=== What this task involves ===
Give the listing again, word for word, and let no picture into it.

※ ※ ※

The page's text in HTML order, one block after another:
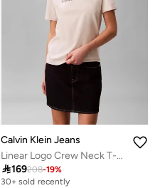
Calvin Klein Jeans
Linear Logo Crew Neck T-Shirt
169208-19%
30+ sold recently
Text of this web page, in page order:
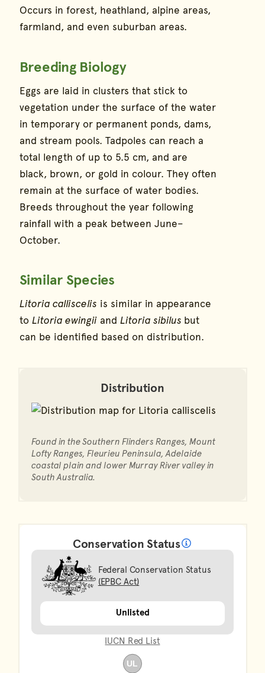
Distribution
Found in the Southern Flinders Ranges, Mount
Lofty Ranges, Fleurieu Peninsula, Adelaide
coastal plain and lower Murray River valley in
South Australia.
Conservation StatusWhat does it mean?
Federal Conservation Status
(EPBC Act)
Unlisted
IUCN Red List
Occurs in forest, heathland, alpine areas,
farmland, and even suburban areas.
Breeding Biology
Eggs are laid in clusters that stick to
vegetation under the surface of the water
in temporary or permanent ponds, dams,
and stream pools. Tadpoles can reach a
total length of up to 5.5 cm, and are
black, brown, or gold in colour. They often
remain at the surface of water bodies.
Breeds throughout the year following
rainfall with a peak between June–
October.
Similar Species
Litoria calliscelis is similar in appearance
to Litoria ewingiiand Litoria sibilus but
can be identified based on distribution.
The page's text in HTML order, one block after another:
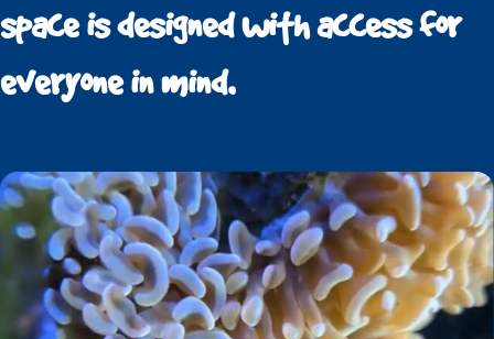
space is designed with access for
everyone in mind.
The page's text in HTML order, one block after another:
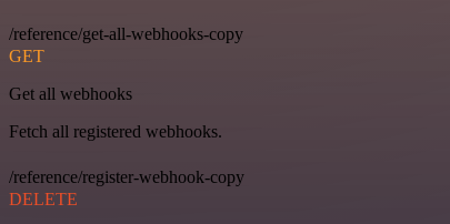
/reference/get-all-webhooks-copy
GET
Get all webhooks
Fetch all registered webhooks.
/reference/register-webhook-copy
DELETE
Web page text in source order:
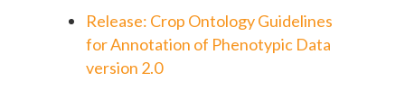
Release: Crop Ontology Guidelines
for Annotation of Phenotypic Data
version 2.0
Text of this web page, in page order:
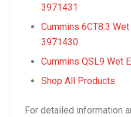
3971431
Cummins 6CT8.3
3971430
Cummins QSL9 Wet
Shop All Products
For detailed information
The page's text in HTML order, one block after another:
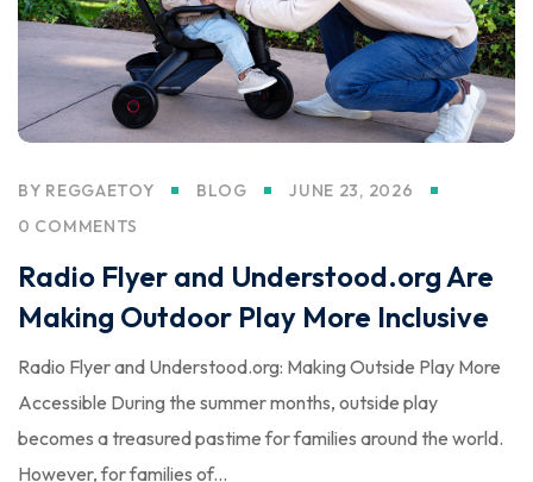
BY REGGAETOY BLOG
JUNE 23, 2026
0 COMMENTS
Radio Flyer and Understood.org Are
Making Outdoor Play More Inclusive
Radio Flyer and Understood.org: Making Outside Play More
Accessible During the summer months, outside play
becomes a treasured pastime for families around the world.
However, for families of...
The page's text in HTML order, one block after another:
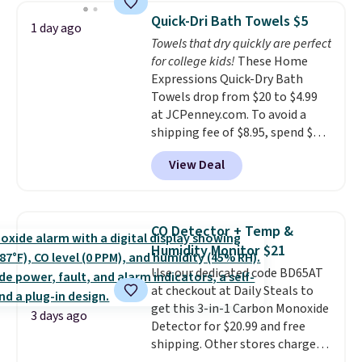
on orders over $35. Otherwise it
adds $4.99.
technology formula to tackle
tough stains and odors without
dyes, synthetic fragrances,
optical brighteners,
phosphates, or formaldehyde,
and it's safe for sensitive skin,
babies, and pets. Plus, the
refillable jug system reduces
single-use plastic waste with
every order. Shipping is free.
can cancel at any time by
emailing
family@trulyfreehome.com or
calling 231-944-1716.
1 day ago Quick-Dri Bath Towels $5
Towels that dry quickly are perfect
for college kids! These Home
Expressions Quick-Dry Bath
Towels drop from $20 to $4.99
at JCPenney.com. To avoid a
shipping fee of $8.95, spend $49
or more. You can also order
online and choose free pickup at
a local store on orders of $25 or
these 30" x 54" towels.They dry
quickly and are resistant to
benzoyl peroxide, so they are
less likely to lose color when
they come into contact with
skin care products.You can also
get these 27" x 52" bath towels
View Deal
3 days ago
CO Detector + Temp &
Humidity Monitor $21
Use our dedicated code BD65AT
at checkout at Daily Steals to
get this 3-in-1 Carbon Monoxide
Detector for $20.99 and free
shipping. Other stores charge
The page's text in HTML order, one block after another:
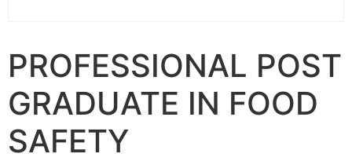
PROFESSIONAL POST
GRADUATE IN FOOD
SAFETY
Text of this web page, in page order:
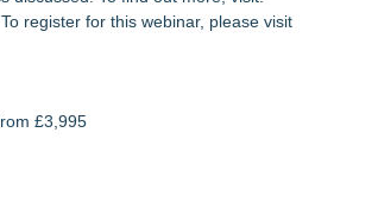
. To register for this webinar, please visit
£3,995

※ ※ ※

=== Answer to this task ===
The page's text in HTML order, one block after another:
Calvin Klein Jeans
Linear Logo Crew Neck T-Shirt
169208-19%
30+ sold recently
Text of this web page, in page order:
Distribution
Found in the Southern Flinders Ranges, Mount
Lofty Ranges, Fleurieu Peninsula, Adelaide
coastal plain and lower Murray River valley in
South Australia.
Conservation StatusWhat does it mean?
Federal Conservation Status
(EPBC Act)
Unlisted
IUCN Red List
Occurs in forest, heathland, alpine areas,
farmland, and even suburban areas.
Breeding Biology
Eggs are laid in clusters that stick to
vegetation under the surface of the water
in temporary or permanent ponds, dams,
and stream pools. Tadpoles can reach a
total length of up to 5.5 cm, and are
black, brown, or gold in colour. They often
remain at the surface of water bodies.
Breeds throughout the year following
rainfall with a peak between June–
October.
Similar Species
Litoria calliscelis is similar in appearance
to Litoria ewingiiand Litoria sibilus but
can be identified based on distribution.
The page's text in HTML order, one block after another:
space is designed with access for
everyone in mind.
The page's text in HTML order, one block after another:
/reference/get-all-webhooks-copy
GET
Get all webhooks
Fetch all registered webhooks.
/reference/register-webhook-copy
DELETE
Web page text in source order:
Release: Crop Ontology Guidelines
for Annotation of Phenotypic Data
version 2.0
Text of this web page, in page order:
3971431
Cummins 6CT8.3
3971430
Cummins QSL9 Wet
Shop All Products
For detailed information
The page's text in HTML order, one block after another:
BY REGGAETOY BLOG
JUNE 23, 2026
0 COMMENTS
Radio Flyer and Understood.org Are
Making Outdoor Play More Inclusive
Radio Flyer and Understood.org: Making Outside Play More
Accessible During the summer months, outside play
becomes a treasured pastime for families around the world.
However, for families of...
The page's text in HTML order, one block after another:
on orders over $35. Otherwise it
adds $4.99.
technology formula to tackle
tough stains and odors without
dyes, synthetic fragrances,
optical brighteners,
phosphates, or formaldehyde,
and it's safe for sensitive skin,
babies, and pets. Plus, the
refillable jug system reduces
single-use plastic waste with
every order. Shipping is free.
can cancel at any time by
emailing
family@trulyfreehome.com or
calling 231-944-1716.
1 day ago Quick-Dri Bath Towels $5
Towels that dry quickly are perfect
for college kids! These Home
Expressions Quick-Dry Bath
Towels drop from $20 to $4.99
at JCPenney.com. To avoid a
shipping fee of $8.95, spend $49
or more. You can also order
online and choose free pickup at
a local store on orders of $25 or
these 30" x 54" towels.They dry
quickly and are resistant to
benzoyl peroxide, so they are
less likely to lose color when
they come into contact with
skin care products.You can also
get these 27" x 52" bath towels
View Deal
3 days ago
CO Detector + Temp &
Humidity Monitor $21
Use our dedicated code BD65AT
at checkout at Daily Steals to
get this 3-in-1 Carbon Monoxide
Detector for $20.99 and free
shipping. Other stores charge
The page's text in HTML order, one block after another:
PROFESSIONAL POST
GRADUATE IN FOOD
SAFETY
Text of this web page, in page order:
. To register for this webinar, please visit
£3,995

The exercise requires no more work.